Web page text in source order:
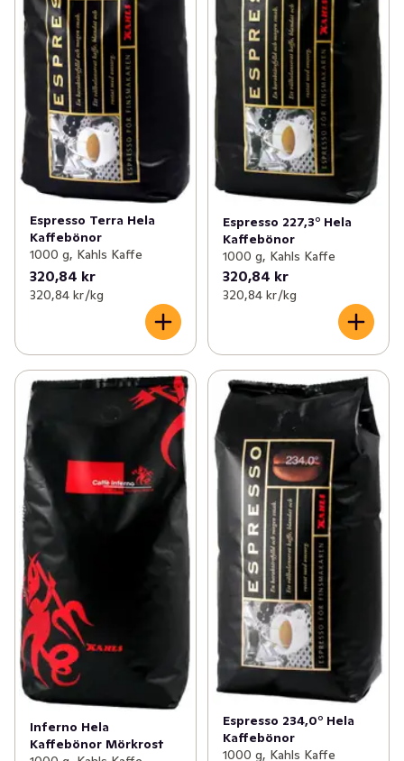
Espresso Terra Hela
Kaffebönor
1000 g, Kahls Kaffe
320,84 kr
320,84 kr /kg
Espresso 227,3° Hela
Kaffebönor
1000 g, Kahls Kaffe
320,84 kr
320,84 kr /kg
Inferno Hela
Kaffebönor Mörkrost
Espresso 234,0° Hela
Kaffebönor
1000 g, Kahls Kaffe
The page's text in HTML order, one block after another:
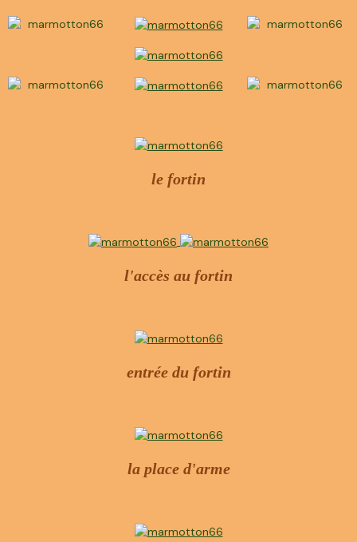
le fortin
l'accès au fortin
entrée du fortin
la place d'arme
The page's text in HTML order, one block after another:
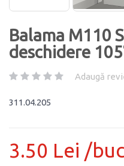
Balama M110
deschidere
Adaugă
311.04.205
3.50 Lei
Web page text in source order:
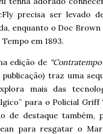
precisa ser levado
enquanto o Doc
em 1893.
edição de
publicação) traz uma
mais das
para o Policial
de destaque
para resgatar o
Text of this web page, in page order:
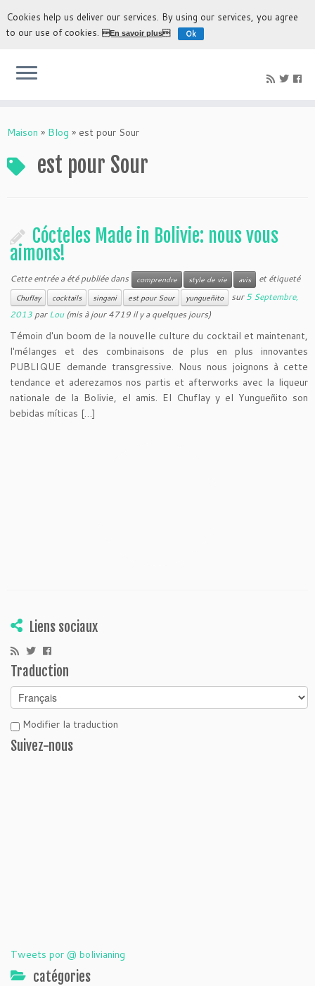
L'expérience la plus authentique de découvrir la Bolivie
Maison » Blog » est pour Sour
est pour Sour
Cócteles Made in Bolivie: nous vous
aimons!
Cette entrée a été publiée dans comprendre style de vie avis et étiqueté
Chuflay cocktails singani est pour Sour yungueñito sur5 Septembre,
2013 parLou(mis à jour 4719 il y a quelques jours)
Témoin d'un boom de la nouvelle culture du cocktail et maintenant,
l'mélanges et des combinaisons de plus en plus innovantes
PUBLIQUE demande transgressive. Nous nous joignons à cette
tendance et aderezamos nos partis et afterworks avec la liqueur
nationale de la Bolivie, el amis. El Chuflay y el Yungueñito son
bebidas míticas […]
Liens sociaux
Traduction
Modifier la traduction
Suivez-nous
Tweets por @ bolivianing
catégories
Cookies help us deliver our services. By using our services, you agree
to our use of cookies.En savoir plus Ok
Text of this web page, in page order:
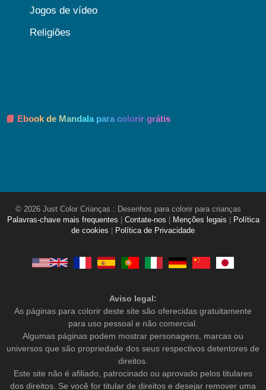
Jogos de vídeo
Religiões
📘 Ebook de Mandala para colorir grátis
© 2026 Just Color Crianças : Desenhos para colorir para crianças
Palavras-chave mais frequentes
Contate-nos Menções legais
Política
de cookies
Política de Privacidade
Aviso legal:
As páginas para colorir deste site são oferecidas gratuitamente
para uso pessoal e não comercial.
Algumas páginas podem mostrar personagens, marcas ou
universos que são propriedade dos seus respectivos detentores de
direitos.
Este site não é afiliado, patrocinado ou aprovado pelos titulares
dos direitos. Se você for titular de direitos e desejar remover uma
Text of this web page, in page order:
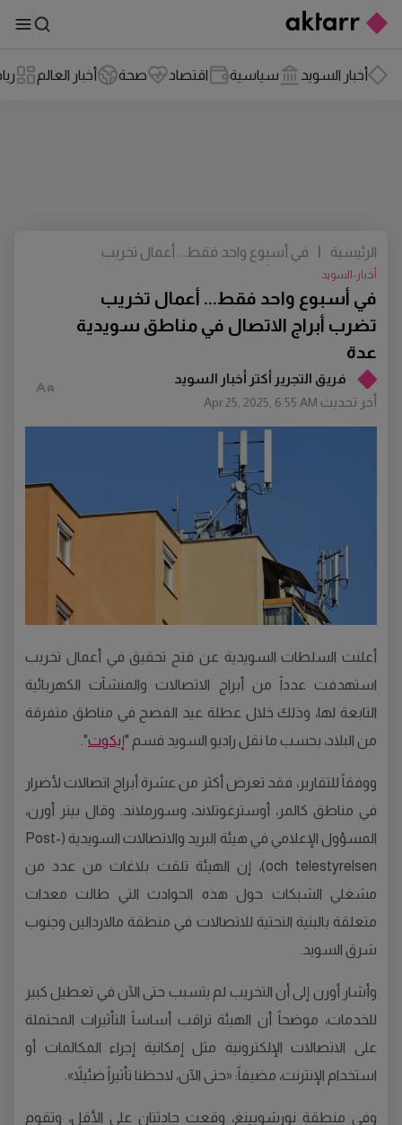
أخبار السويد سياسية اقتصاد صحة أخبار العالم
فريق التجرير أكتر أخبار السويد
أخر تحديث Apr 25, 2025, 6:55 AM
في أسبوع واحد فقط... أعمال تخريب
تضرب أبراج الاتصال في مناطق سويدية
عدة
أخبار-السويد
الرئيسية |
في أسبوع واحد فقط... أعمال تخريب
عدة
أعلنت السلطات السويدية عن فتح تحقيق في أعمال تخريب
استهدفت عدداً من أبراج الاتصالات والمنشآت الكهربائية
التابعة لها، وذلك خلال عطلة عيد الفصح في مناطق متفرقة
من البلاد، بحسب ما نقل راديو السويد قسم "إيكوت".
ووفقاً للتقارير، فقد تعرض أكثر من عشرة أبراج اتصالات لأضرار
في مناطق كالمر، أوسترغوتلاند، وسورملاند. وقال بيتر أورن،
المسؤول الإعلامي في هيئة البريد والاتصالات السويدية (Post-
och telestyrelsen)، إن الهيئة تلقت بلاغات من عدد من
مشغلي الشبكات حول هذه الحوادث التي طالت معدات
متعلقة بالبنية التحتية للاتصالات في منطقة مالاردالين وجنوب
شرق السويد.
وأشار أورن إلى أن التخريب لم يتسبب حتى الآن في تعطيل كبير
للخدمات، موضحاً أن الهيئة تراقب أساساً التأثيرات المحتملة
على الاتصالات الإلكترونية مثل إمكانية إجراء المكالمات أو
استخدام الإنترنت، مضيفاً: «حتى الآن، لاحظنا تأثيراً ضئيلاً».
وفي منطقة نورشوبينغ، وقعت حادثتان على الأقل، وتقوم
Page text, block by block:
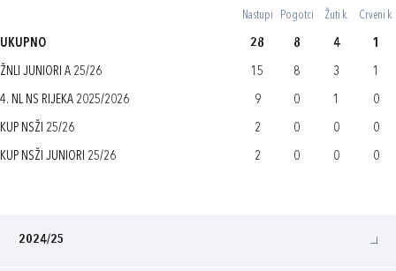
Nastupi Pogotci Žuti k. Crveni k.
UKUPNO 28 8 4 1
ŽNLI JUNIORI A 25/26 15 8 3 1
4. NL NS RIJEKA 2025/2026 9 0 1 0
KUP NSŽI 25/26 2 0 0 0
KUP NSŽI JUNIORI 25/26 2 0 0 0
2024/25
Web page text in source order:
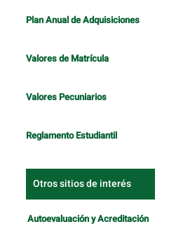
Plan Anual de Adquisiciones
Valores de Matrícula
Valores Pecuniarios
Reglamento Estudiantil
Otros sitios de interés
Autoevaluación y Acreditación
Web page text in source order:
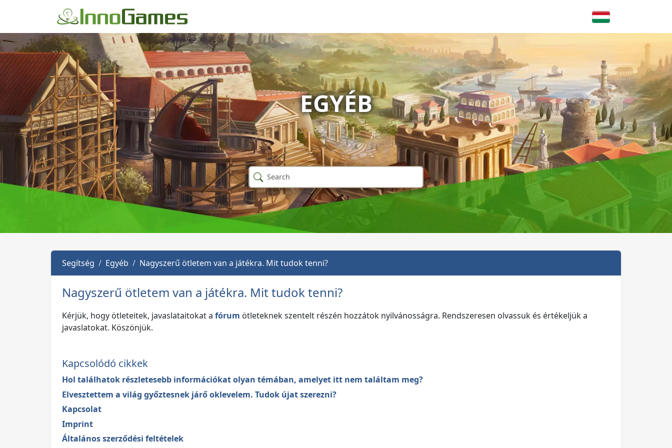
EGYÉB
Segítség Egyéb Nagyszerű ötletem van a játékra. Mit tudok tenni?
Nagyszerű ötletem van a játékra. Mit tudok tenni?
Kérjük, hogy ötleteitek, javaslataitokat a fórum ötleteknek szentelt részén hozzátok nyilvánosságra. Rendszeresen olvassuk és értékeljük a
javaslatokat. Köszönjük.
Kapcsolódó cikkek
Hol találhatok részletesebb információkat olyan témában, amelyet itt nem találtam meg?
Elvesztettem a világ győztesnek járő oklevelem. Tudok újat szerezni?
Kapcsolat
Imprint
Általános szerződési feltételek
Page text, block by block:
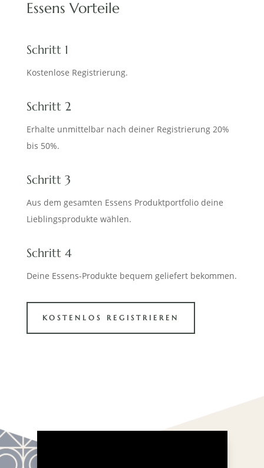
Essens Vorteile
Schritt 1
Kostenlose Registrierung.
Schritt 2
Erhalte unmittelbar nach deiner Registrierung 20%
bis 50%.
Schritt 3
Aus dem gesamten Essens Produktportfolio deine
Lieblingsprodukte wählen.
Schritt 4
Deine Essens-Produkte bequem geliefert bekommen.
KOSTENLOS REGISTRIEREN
══════════════════════════════
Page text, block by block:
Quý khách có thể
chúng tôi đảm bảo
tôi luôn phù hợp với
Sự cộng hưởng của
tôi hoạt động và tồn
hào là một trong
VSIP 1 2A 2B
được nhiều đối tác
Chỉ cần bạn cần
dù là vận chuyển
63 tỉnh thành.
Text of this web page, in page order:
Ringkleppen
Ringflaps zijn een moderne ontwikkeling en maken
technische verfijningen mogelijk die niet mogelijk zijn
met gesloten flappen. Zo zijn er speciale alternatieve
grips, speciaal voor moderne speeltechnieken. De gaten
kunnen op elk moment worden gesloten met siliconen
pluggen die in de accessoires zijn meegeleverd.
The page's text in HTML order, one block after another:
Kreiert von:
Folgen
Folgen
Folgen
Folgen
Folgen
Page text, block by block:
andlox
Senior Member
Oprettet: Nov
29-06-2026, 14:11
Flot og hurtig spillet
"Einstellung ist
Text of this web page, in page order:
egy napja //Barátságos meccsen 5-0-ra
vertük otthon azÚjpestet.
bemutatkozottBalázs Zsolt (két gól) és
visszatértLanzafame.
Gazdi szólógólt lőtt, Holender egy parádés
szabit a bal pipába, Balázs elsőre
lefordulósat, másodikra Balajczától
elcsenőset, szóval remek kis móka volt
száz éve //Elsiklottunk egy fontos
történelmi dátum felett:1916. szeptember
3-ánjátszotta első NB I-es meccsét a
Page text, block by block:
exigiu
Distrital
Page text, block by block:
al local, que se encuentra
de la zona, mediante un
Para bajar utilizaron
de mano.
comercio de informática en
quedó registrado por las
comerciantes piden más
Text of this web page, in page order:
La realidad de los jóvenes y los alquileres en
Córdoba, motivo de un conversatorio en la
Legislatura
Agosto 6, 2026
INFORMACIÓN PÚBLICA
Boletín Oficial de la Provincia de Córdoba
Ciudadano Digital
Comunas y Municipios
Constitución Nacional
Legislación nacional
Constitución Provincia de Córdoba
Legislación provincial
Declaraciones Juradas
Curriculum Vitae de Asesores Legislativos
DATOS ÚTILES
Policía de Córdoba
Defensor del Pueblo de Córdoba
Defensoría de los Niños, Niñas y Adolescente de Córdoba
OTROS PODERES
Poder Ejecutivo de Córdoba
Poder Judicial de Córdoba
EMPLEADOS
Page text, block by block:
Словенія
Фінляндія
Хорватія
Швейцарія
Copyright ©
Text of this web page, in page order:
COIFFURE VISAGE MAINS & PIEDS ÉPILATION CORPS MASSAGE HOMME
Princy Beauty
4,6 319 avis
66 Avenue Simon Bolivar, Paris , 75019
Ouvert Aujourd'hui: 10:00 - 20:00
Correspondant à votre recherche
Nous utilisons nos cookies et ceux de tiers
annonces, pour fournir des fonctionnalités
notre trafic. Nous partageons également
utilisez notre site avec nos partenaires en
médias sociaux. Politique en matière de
══════════════════════════════
* **Brief**: Only a number is expected: the count of lines in the data that contain the word "أخبار".

* **Written solution**: 3